_Data provided_
/---
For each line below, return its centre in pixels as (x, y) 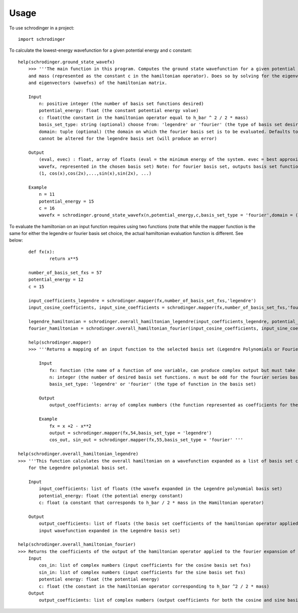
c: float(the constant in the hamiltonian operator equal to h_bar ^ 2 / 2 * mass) (144, 118)
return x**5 (64, 259)
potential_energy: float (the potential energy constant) (111, 496)
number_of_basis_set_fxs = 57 (65, 273)
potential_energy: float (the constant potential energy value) (119, 111)
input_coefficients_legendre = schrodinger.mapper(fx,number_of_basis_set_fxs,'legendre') (142, 301)
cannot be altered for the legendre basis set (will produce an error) (128, 139)
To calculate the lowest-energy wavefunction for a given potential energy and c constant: (101, 50)
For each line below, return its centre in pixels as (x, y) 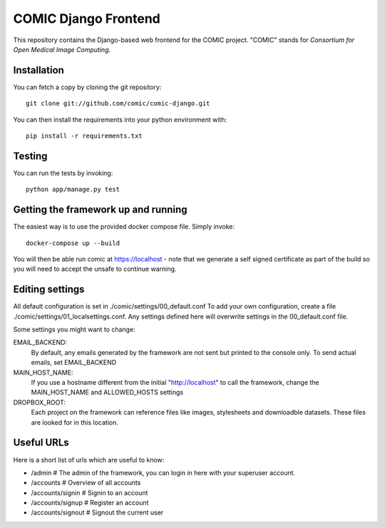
\---
When you retype the listing above, keep each line exactly as written and drop the pictures.

_Answer section_
For each line below, return its centre in pixels as (x, y) 
c: float(the constant in the hamiltonian operator equal to h_bar ^ 2 / 2 * mass) (144, 118)
return x**5 (64, 259)
potential_energy: float (the potential energy constant) (111, 496)
number_of_basis_set_fxs = 57 (65, 273)
potential_energy: float (the constant potential energy value) (119, 111)
input_coefficients_legendre = schrodinger.mapper(fx,number_of_basis_set_fxs,'legendre') (142, 301)
cannot be altered for the legendre basis set (will produce an error) (128, 139)
To calculate the lowest-energy wavefunction for a given potential energy and c constant: (101, 50)
For each line below, return its centre in pixels as (x, y) 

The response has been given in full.